#ubuntu-charlas 2010-09-27
<SergioMeneses> alucardni: los miembros oficiales pueden editar la wiki ellos mismos asi q no creo q te envien correo xD
<alucardni> SergioMeneses: mejor, menos trabajo para mí xD
<alucardni> pues... creo que nop
<alucardni> dejame chequear
<magia154> chicos entonces los dejo.
<magia154> Estamos en contacto
<SergioMeneses> alucardni: magia154 ntovar IngForigua aeShinji una pregunta
<magia154> cuál?
<SergioMeneses> a la jornada le asignamos un tag especial??? para las redes sociales?
<alucardni> SergioMeneses: --> http://irclogs.ubuntu.com/2010/09/26/%23ubuntu-charlas.html
<ntovar> SergioMeneses: si seria bueno
<SergioMeneses> #uow les parece??? o cual?
<SergioMeneses> acronimo de ubuntu open week
<ntovar> UOW.es ?
<alucardni> SergioMeneses: #uow es para la open week en inglés, la veces anteriores hemos usado #uowes
<SergioMeneses> alucardni: oks
<SergioMeneses> asi qda ya lo mando por twiteer
<magia154> entonces que sea #uowes
<aeShinji> #ubuntuOPes?
<SergioMeneses> aeShinji: muy largo
<aeShinji> OW*
<aeShinji> :(
<magia154> genial :)
<aeShinji> Momento de retuitear
<SergioMeneses> esta mejor el q dice alucardni ya q tiene relacion con la jornada en ingles
<ntovar> ok
<SergioMeneses> alucardni: magia154 ntovar aeShinji IngForigua listo ya esta en twiteer q pena q el primero sea en ingles pero por mis contactos ingleses toca jeje para q vean q ya empezamos tambien xD
<alucardni> excelente!
<aeShinji> ¿cual era tu twitter?
<SergioMeneses> sergiomeneses
<SergioMeneses> listo muchachos ahora si... ya queda completamente levantada la sesion... jeje
<magia154> :)
<magia154> que buenos somos
<magia154> xD
<SergioMeneses> nos vemos el proximo domingo ntovar, alucardni  y los q quieran participar de la apropiación de lernid xD
<SergioMeneses> magia154: :)
<SergioMeneses> ubuntu-classroom-es rocks :D
<ntovar> SergioMeneses: ok
<SergioMeneses> bueno muchachos buena noche
<SergioMeneses> alucardni: ntovar aeShinji q descansen
<alucardni> SergioMeneses: Buenas noches
<aeShinji> Igualmente, buenas noches
<[[[ACID0]]]> e
#ubuntu-charlas 2010-09-28
<christopher> Disculpen ¿Ya terminaron las platicas?

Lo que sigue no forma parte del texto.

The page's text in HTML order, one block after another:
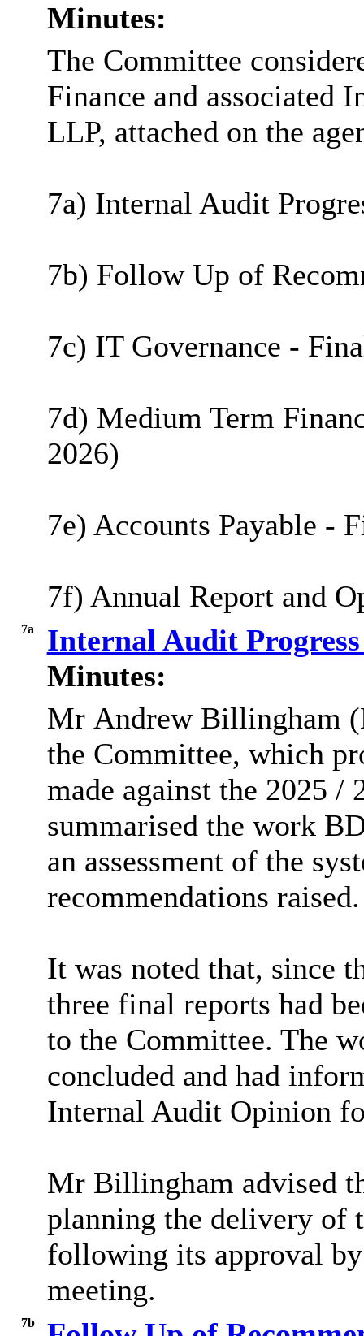
Minutes:
The Committee
Finance and associated
LLP, attached on the
7a) Internal Audit
7b) Follow Up of
7c) IT Governance -
7d) Medium Term
2026)
7e) Accounts Payable -
7f) Annual Report and
7a
Internal Audit
Minutes:
Mr Andrew Billingham
the Committee, which
made against the 2025 /
summarised the work
an assessment of the
recommendations raised.
It was noted that, since
three final reports had
to the Committee. The
concluded and had
Internal Audit Opinion
Mr Billingham advised
planning the delivery of
following its approval
meeting.
7b
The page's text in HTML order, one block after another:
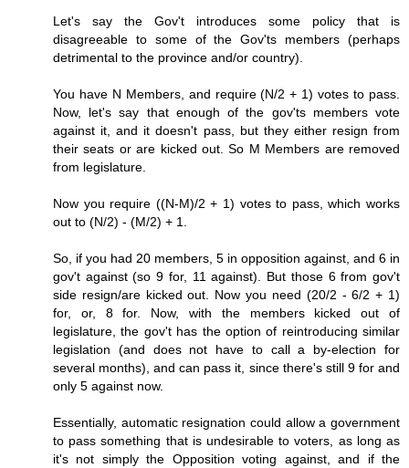
Let's say the Gov't introduces some policy that is
disagreeable to some of the Gov'ts members (perhaps
detrimental to the province and/or country).
You have N Members, and require (N/2 + 1) votes to pass.
Now, let's say that enough of the gov'ts members vote
against it, and it doesn't pass, but they either resign from
their seats or are kicked out. So M Members are removed
from legislature.
Now you require ((N-M)/2 + 1) votes to pass, which works
out to (N/2) - (M/2) + 1.
So, if you had 20 members, 5 in opposition against, and 6 in
gov't against (so 9 for, 11 against). But those 6 from gov't
side resign/are kicked out. Now you need (20/2 - 6/2 + 1)
for, or, 8 for. Now, with the members kicked out of
legislature, the gov't has the option of reintroducing similar
legislation (and does not have to call a by-election for
several months), and can pass it, since there's still 9 for and
only 5 against now.
Essentially, automatic resignation could allow a government
to pass something that is undesirable to voters, as long as
it's not simply the Opposition voting against, and if the
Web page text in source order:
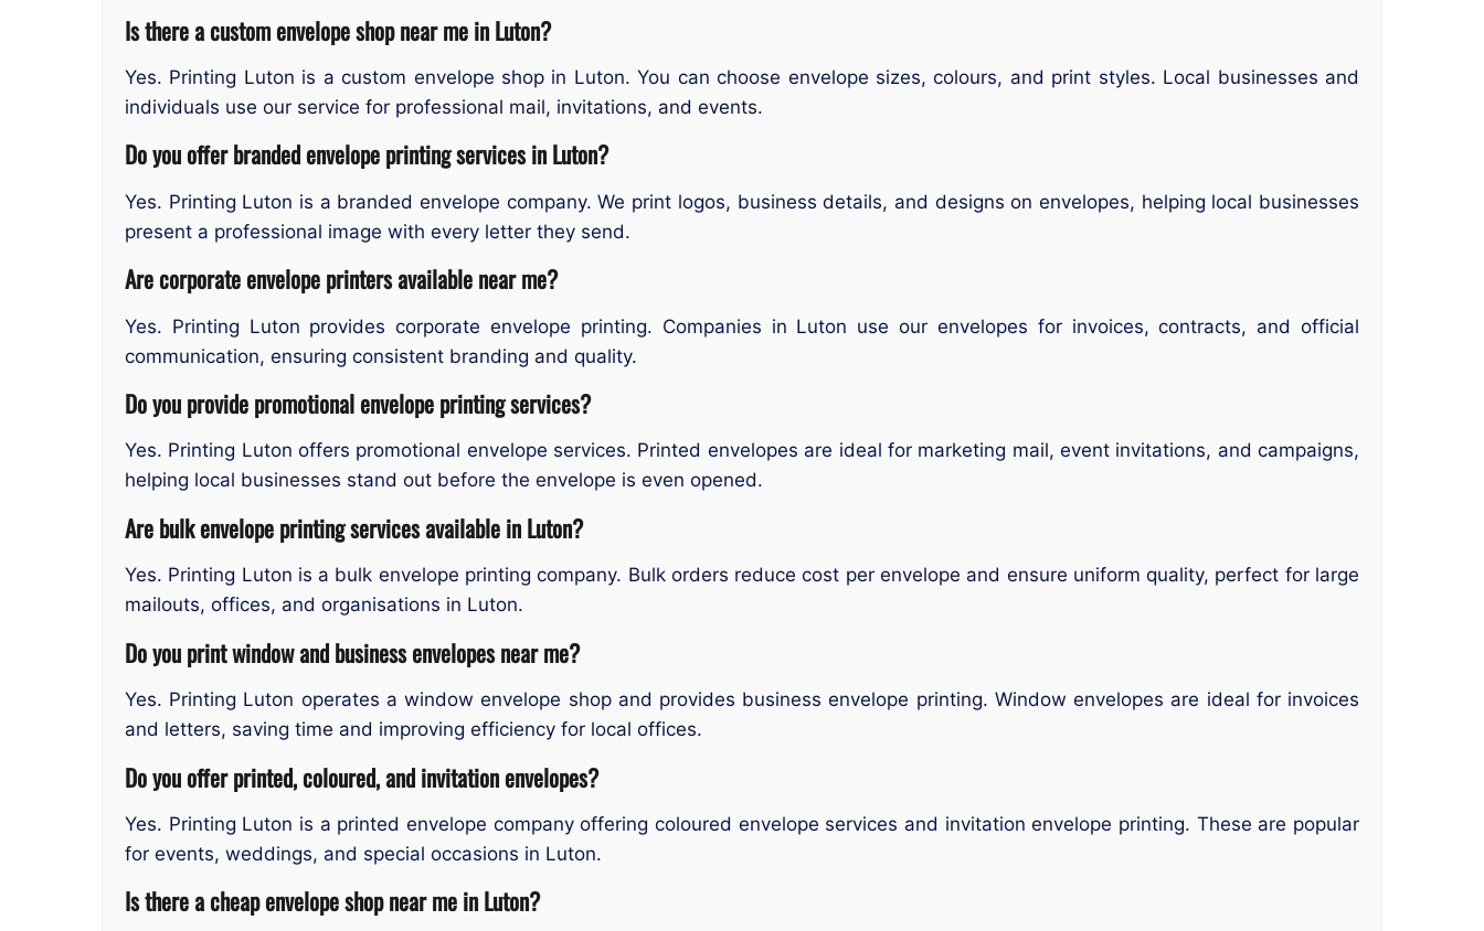
Is there a custom envelope shop near me in Luton?
Yes. Printing Luton is a custom envelope shop in Luton. You can choose envelope sizes, colours, and print styles. Local businesses and
individuals use our service for professional mail, invitations, and events.
Do you offer branded envelope printing services in Luton?
Yes. Printing Luton is a branded envelope company. We print logos, business details, and designs on envelopes, helping local businesses
present a professional image with every letter they send.
Are corporate envelope printers available near me?
Yes. Printing Luton provides corporate envelope printing. Companies in Luton use our envelopes for invoices, contracts, and official
communication, ensuring consistent branding and quality.
Do you provide promotional envelope printing services?
Yes. Printing Luton offers promotional envelope services. Printed envelopes are ideal for marketing mail, event invitations, and campaigns,
helping local businesses stand out before the envelope is even opened.
Are bulk envelope printing services available in Luton?
Yes. Printing Luton is a bulk envelope printing company. Bulk orders reduce cost per envelope and ensure uniform quality, perfect for large
mailouts, offices, and organisations in Luton.
Do you print window and business envelopes near me?
Yes. Printing Luton operates a window envelope shop and provides business envelope printing. Window envelopes are ideal for invoices
and letters, saving time and improving efficiency for local offices.
Do you offer printed, coloured, and invitation envelopes?
Yes. Printing Luton is a printed envelope company offering coloured envelope services and invitation envelope printing. These are popular
for events, weddings, and special occasions in Luton.
Is there a cheap envelope shop near me in Luton?

#ubuntu-charlas 2010-09-30
<Dextord> holaaa
#ubuntu-charlas 2010-10-02
<Patriarca> Hola buenas tardes..
#ubuntu-charlas 2010-10-03
<ntovar> Saludos
<SergioMeneses> ntovar, pleia2 aeShinji hi
<ntovar> Hola SergioMeneses
<SergioMeneses> ntovar, todavia es temprano... pero bueno ya aqui :D
<ntovar> si, todavia falta como media hora
<ntovar> ya aparece mi ponencia para el uowes
<SergioMeneses> ntovar, sip -> https://wiki.ubuntu.com/UbuntuOpenWeek_ES
<SergioMeneses> necesitamos varias mas... ya andresmujica confirmo pero no la ha puesto... creo q hablara d ebug somco siempre :D
<ntovar> si todavia esta muy vacio el calendario
<ntovar> personalmente no puedo ofrecer otra porque tengo un evento de 23 al 16 de octubre
<ntovar> y no es seguro que tenga conexion a internet estable
<ntovar> * del 13 al 16 de octubre
<SergioMeneses> ntovar, fresco... faltan las de pablo, andres mujica, efrain y leogg esperemos q con esas completemos...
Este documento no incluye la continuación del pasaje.